What is coming up for me right now is FEAR.
"Stop it Sophie! Level 3 taught you to stop your stories. You know it’s all smoke. It’s not true."
What am I afraid of?
What everyone is afraid of - the future. Of the uncertainties.
I know the solution too well - “Focus on being present. The future has not happened yet. The thing has not happened. I've no control right? So sit tight. Don’t worry.”
These words are my mantra to get myself out of my head.
The truth is the fear never goes away. It waits till you are at your lowest, and BAM!
And the irony is I do know the secret of being fearless, and that is to - JUST DO IT! Stop the stories and do the work.
There is a disclaimer though - Being “busy” doing the work helps to deflect the fear, however I discovered that when busy-ness is used as a coping mechanism, then you need to take a moment to pause.
Ask yourself -
Am I moving myself forward or am I do everything else except for the thing I’m supposed to do?
Another coping mechanism that comes out of doing the work is numbness to what’s actually happening ie you do everything on auto pilot and you say things like “oh everything is ok” when it’s not ok; you feel nothing and you don’t know why. And “it’s not my problem.” So you take yourself out.
When numbness shows up, I ask myself, what I asked myself in the beginning of this post -
“What is coming up for me right now?”
Consider if you have NO FEAR.
Yes, just pause for 1 minute and consider that.
Is that possible? Or is it just a bumper sticker or a concept?
I believe that everyone is afraid of something. Even those adrenalin junkies or the high flyers Alphas in the world - bullshit if they are not.
Perhaps their work or family environment does not give them space for vulnerability. Or they’ve done a good job of hiding it or they’ve somewhat learnt to use their fear against others (like the bullies). Or they just don’t want to say they are afraid (ego).
The original definition of courage, when it first came into the English language - is from the Latin word “cor” meaning heart - and so it means to me facing fear with a lot of heart.
The funny thing is that is I’m not afraid of FEAR itself because I know it has a lot to teach me. I think I don't like the feeling which starts as a gurgling at the back of my throat and I feel like I can’t talk.
And so as they say you need to do what scares you so I do the opposite - talk about it. Be in it. My writing is my talking for right now.
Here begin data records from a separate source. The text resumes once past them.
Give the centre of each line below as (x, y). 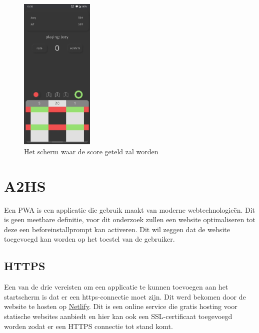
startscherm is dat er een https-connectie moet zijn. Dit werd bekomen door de (125, 296)
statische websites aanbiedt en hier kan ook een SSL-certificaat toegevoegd (118, 316)
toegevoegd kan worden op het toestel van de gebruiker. (89, 239)
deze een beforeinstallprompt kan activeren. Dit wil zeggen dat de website (117, 229)
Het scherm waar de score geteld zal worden (91, 151)
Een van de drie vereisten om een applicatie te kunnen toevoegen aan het (116, 287)
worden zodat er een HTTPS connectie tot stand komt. (88, 326)
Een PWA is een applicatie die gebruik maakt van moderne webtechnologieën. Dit (130, 209)
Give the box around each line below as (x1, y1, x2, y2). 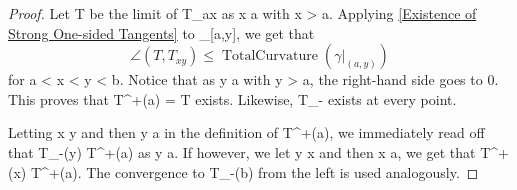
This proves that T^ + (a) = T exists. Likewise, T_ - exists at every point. (8, 88, 457, 109)
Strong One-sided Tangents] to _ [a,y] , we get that (8, 22, 315, 43)
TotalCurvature (221, 49, 319, 64)
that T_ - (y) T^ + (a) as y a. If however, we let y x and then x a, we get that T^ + (8, 141, 509, 162)
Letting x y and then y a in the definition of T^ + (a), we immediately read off (8, 122, 485, 143)
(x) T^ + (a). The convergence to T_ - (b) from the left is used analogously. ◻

Talking or sharing does help especially if you speak with others who are also “doing the work” “which simply means these people are in the work of inquiry, self-discovery, and is a Yes for new possibilities in themselves and in others.
Or you can speak with a coach or a therapist. Or write.
Speaking to a therapist does not make us damaged goods or crazy. Truthfully we need to have these uncomfortable conversations and it’s easier to speak the truth with a stranger as there tend to be little or no judgement.
They are like a sounding board for you to get your “smoke” out of your system so YOU can figure it yourself.
TRUTHBOMB: You are the source of your own suffering. Only you have the power to get yourself out.
Right now, do you know what I’m really afraid of?
I’m afraid that my 40 Days program will not be successful.
I’m afraid that I’m spending money on FB marketing and I have nothing to show for it.
I’m afraid that my blog is going no where.
I’m afraid of losing my readers or my IG followers.
I’m afraid my content is not relevant.
I’m afraid I won’t have any studio to teach after February
I’m afraid that I can’t make my new apartment beautiful.
I’m afraid that I will spend my husband’s money to the ground.
I’m afraid to talk to people.
I’m afraid of another thing which I can’t say in case I jinx it.
There’s more - I’m afraid to voice out my opinion for fear of being scolded, or being rude. Fear of scary movies. Fear of frogs, snakes, slimy creatures. Fear of asking for what I want. Fear of fishes. Fear of doing the wrong thing. Fear of failure. Fear of disappointing others. Fear of not being good enough wife, mother, daughter, daughter in law, sister, auntie, teacher…..
…these fears are constant and always evolves. I don’t think I’ll ever never stop being afraid.
The fact is I am showing up and the work anyways means that I am admitting that fear, and I’m still going to keep on doing the thing. So should you. 😍
The more you are inaction, the more fearful you’ll be. The more in action you are, the more fearless you’ll become.